◆ **Task to carry out**
Only the text belongs in the copy: repeat each record exactly, without pictures.
(Dataset content)
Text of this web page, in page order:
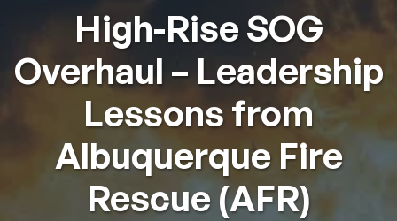
Training Calendar
Partners
About Us
High-Rise SOG
Overhaul – Leadership
Lessons from
Albuquerque Fire
Rescue (AFR)
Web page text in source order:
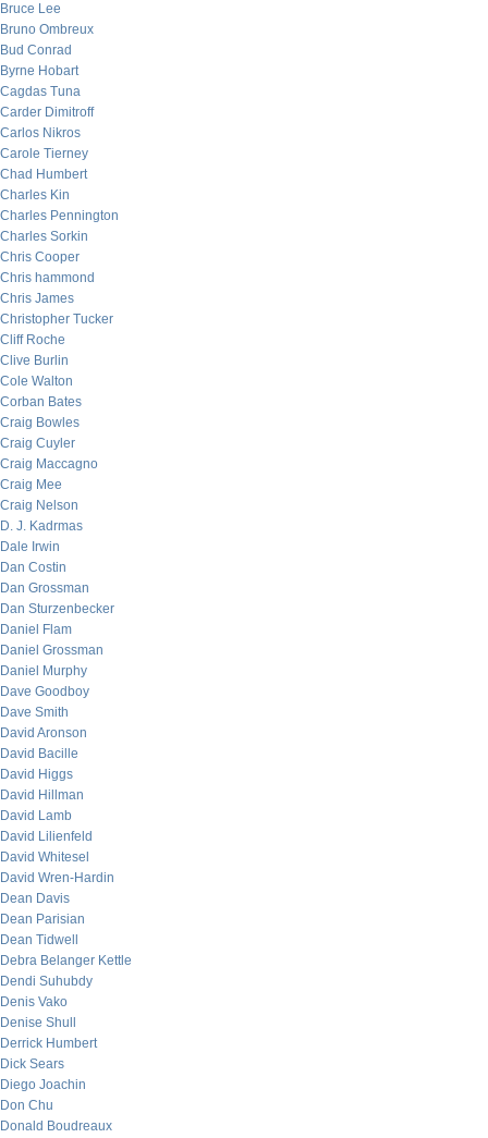
Bruce Lee
Bruno Ombreux
Bud Conrad
Byrne Hobart
Cagdas Tuna
Carder Dimitroff
Carlos Nikros
Carole Tierney
Chad Humbert
Charles Kin
Charles Pennington
Charles Sorkin
Chris Cooper
Chris hammond
Chris James
Christopher Tucker
Cliff Roche
Clive Burlin
Cole Walton
Corban Bates
Craig Bowles
Craig Cuyler
Craig Maccagno
Craig Mee
Craig Nelson
D. J. Kadrmas
Dale Irwin
Dan Costin
Dan Grossman
Dan Sturzenbecker
Daniel Flam
Daniel Grossman
Daniel Murphy
Dave Goodboy
Dave Smith
David Aronson
David Bacille
David Higgs
David Hillman
David Lamb
David Lilienfeld
David Whitesel
David Wren-Hardin
Dean Davis
Dean Parisian
Dean Tidwell
Debra Belanger Kettle
Dendi Suhubdy
Denis Vako
Denise Shull
Derrick Humbert
Dick Sears
Diego Joachin
Don Chu
Donald Boudreaux
(End Dataset content)
◆ **Exercise answer**
Text of this web page, in page order:
Training Calendar
Partners
About Us
High-Rise SOG
Overhaul – Leadership
Lessons from
Albuquerque Fire
Rescue (AFR)
Web page text in source order:
Bruce Lee
Bruno Ombreux
Bud Conrad
Byrne Hobart
Cagdas Tuna
Carder Dimitroff
Carlos Nikros
Carole Tierney
Chad Humbert
Charles Kin
Charles Pennington
Charles Sorkin
Chris Cooper
Chris hammond
Chris James
Christopher Tucker
Cliff Roche
Clive Burlin
Cole Walton
Corban Bates
Craig Bowles
Craig Cuyler
Craig Maccagno
Craig Mee
Craig Nelson
D. J. Kadrmas
Dale Irwin
Dan Costin
Dan Grossman
Dan Sturzenbecker
Daniel Flam
Daniel Grossman
Daniel Murphy
Dave Goodboy
Dave Smith
David Aronson
David Bacille
David Higgs
David Hillman
David Lamb
David Lilienfeld
David Whitesel
David Wren-Hardin
Dean Davis
Dean Parisian
Dean Tidwell
Debra Belanger Kettle
Dendi Suhubdy
Denis Vako
Denise Shull
Derrick Humbert
Dick Sears
Diego Joachin
Don Chu
Donald Boudreaux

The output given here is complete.